94 A.D.2d 667, 462 N.Y.S.2d 609

Supreme Court, Appellate Division, First Department, New York

In the Matter of Barbara McVey, Appellant,
v.
Marshall Papier, Respondent

May 19, 1983

Order of the Family Court, Bronx County (Kram, J.), dated March 14, 1980, affirmed, without costs.

A review of the evidence leads to the conclusion, as found by the Trial Judge, that paternity was not established.
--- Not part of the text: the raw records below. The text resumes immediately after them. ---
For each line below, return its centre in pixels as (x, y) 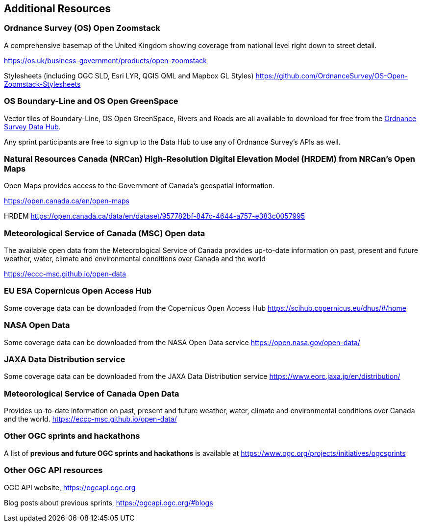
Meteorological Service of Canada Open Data (92, 393)
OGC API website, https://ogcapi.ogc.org (70, 487)
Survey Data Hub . (32, 126)
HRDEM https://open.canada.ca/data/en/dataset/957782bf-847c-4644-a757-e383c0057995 (155, 216)
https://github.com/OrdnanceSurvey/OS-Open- (332, 75)
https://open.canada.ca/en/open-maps (67, 201)
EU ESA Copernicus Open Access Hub (78, 291)
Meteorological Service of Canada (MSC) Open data (105, 233)
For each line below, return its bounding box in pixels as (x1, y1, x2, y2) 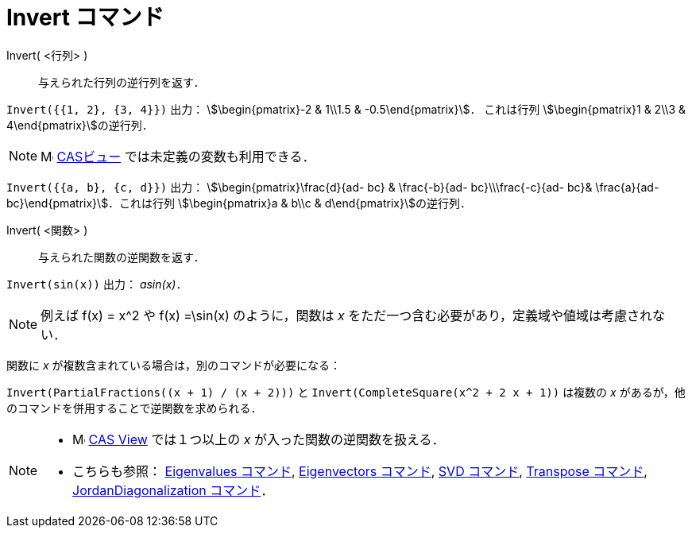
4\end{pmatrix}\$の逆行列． (6, 118, 153, 132)
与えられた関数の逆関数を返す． (38, 250, 205, 264)
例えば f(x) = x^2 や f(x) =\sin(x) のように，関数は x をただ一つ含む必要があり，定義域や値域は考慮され (41, 307, 653, 323)
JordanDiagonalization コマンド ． (72, 482, 274, 498)
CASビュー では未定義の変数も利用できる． (56, 148, 315, 164)
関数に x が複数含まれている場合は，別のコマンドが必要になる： (6, 358, 342, 372)
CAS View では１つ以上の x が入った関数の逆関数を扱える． (88, 431, 445, 447)
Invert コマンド (6, 4, 164, 31)
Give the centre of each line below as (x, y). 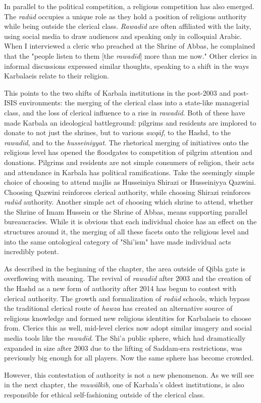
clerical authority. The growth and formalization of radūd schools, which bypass (127, 298)
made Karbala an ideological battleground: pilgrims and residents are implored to (130, 122)
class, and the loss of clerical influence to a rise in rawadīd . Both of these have (125, 112)
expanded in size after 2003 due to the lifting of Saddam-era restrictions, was (123, 348)
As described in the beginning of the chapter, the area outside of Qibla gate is (125, 268)
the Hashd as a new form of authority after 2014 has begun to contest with (120, 288)
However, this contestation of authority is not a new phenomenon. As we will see (129, 374)
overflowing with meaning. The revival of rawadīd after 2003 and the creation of (127, 278)
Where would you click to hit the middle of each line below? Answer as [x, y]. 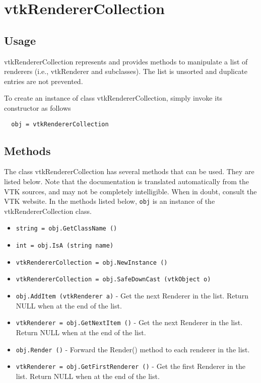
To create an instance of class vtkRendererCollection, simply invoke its [113, 98]
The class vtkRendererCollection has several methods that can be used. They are [129, 171]
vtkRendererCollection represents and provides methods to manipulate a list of [126, 61]
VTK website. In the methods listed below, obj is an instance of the [110, 201]
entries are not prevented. [44, 81]
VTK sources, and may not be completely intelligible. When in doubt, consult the [130, 191]
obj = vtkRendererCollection [60, 124]
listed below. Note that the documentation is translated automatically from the [127, 181]
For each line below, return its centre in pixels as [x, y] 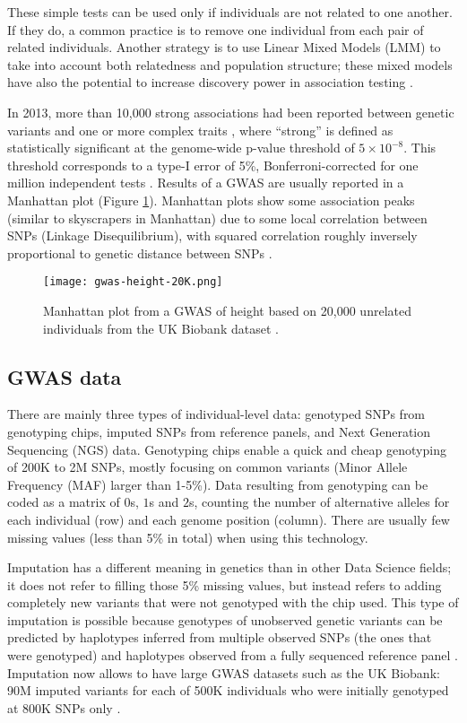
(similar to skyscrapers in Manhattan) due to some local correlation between [217, 218]
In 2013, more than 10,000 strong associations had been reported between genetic [231, 112]
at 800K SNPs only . [64, 707]
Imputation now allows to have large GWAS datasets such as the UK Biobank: [224, 672]
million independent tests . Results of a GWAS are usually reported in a [206, 183]
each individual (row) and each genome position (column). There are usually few [229, 519]
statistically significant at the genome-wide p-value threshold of [181, 148]
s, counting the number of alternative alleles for [319, 502]
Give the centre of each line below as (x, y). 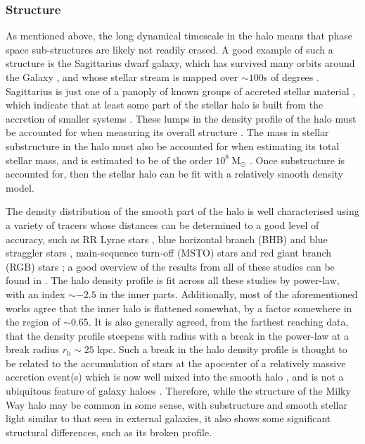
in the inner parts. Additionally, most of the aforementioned (229, 294)
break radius (33, 349)
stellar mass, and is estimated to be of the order (109, 160)
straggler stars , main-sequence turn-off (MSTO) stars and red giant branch (169, 253)
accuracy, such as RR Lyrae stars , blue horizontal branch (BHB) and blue (167, 239)
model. (20, 187)
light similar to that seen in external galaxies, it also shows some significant (168, 418)
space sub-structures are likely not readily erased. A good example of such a (169, 49)
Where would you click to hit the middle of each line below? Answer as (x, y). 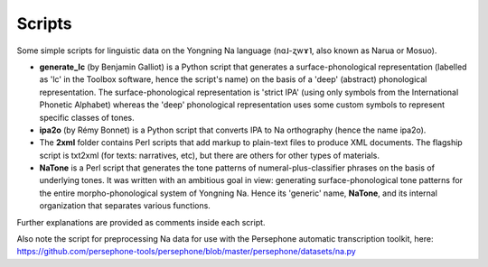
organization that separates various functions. (125, 206)
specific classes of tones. (87, 117)
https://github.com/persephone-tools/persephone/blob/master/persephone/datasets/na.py (186, 252)
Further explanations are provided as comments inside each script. (141, 222)
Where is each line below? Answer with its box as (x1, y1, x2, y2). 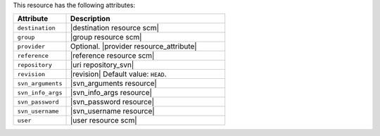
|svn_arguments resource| (70, 78, 158, 88)
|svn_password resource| (70, 97, 155, 107)
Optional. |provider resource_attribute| (70, 42, 197, 51)
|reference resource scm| (70, 51, 155, 61)
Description (70, 14, 110, 24)
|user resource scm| (70, 116, 137, 125)
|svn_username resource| (70, 106, 155, 116)
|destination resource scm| (70, 23, 160, 33)
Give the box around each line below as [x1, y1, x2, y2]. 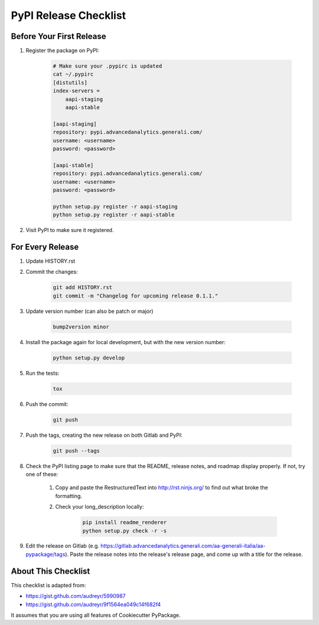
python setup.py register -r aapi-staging [53, 203, 178, 210]
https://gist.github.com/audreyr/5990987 [25, 593, 126, 600]
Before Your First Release [11, 31, 106, 41]
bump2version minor [53, 323, 109, 330]
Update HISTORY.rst [25, 257, 76, 264]
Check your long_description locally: [55, 503, 144, 511]
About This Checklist [11, 566, 90, 576]
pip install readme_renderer [82, 519, 167, 526]
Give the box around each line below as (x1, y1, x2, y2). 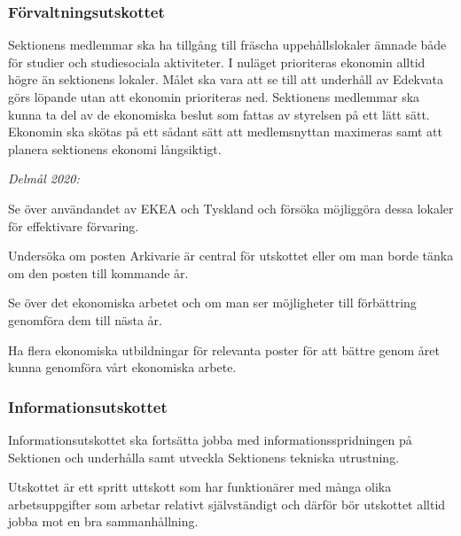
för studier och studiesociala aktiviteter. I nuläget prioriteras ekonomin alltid (8, 52, 426, 71)
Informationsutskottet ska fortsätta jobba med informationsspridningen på (8, 430, 412, 448)
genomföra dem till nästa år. (8, 310, 162, 329)
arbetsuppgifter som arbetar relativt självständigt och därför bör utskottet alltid (8, 494, 446, 513)
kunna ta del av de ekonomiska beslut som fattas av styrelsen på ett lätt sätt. (8, 105, 430, 123)
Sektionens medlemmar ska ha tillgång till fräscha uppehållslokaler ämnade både (8, 35, 447, 54)
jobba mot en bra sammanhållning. (8, 512, 199, 531)
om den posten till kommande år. (8, 263, 189, 282)
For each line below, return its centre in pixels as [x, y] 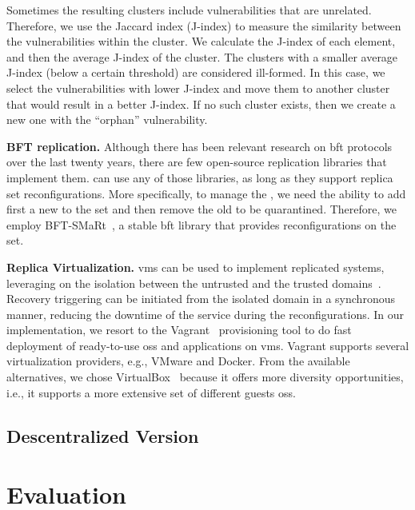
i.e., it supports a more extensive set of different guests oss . [151, 392]
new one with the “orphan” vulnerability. [107, 120]
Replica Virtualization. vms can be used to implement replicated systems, [196, 267]
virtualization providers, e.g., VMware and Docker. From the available [178, 361]
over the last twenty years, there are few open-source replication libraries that [197, 162]
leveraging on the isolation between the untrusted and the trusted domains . [194, 283]
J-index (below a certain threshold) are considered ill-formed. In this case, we [196, 72]
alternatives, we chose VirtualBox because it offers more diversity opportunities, [205, 377]
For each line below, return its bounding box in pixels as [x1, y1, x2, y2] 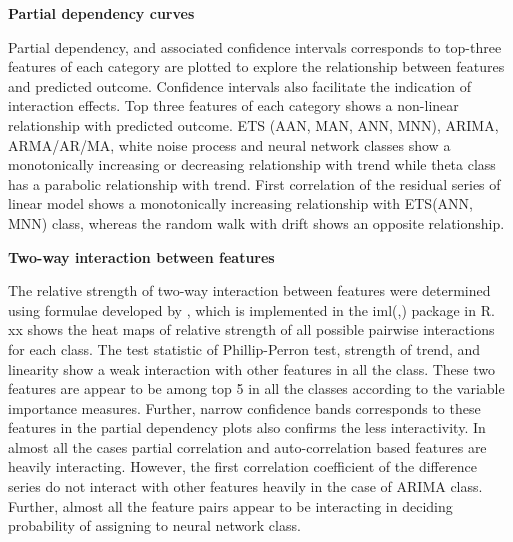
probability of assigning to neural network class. [8, 515, 301, 536]
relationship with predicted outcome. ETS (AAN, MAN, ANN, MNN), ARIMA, [8, 114, 499, 135]
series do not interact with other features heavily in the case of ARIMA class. [8, 476, 483, 497]
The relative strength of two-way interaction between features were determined [8, 280, 491, 301]
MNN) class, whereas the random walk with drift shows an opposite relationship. [8, 212, 505, 233]
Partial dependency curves [8, 3, 195, 23]
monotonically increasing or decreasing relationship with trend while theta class [8, 154, 496, 175]
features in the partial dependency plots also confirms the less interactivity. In [8, 417, 486, 438]

Concur — Kupferman, J. P., Sandler, Silverman and
Bloom, JJ.

Asch, J., dissents in a memorandum as follows:

OPINION OF THE COURT

Asch, J.

I am motivated to dissent in this case not only because an accurate resolution of the issue of paternity is so important to the parties and the infant herein but also because of the ripple of consequences which flows in its wake. The human leukocyte antigen (HLA) test now affords the technological possibility of determining paternity to a 95% certainty. The HLA technique was available at the time that the matter was heard in the Family Court even though it was not expressly made admissible by statute until March of 1981. While the proceeding was still pending in the Family Court, both parties were amenable to the administration of blood-grouping tests including the HLA. The consequences of not ascertaining paternity as accurately as possible are too serious to permit the date of the actual enactment of the law to stand as a technical bar to the employment of the HLA test.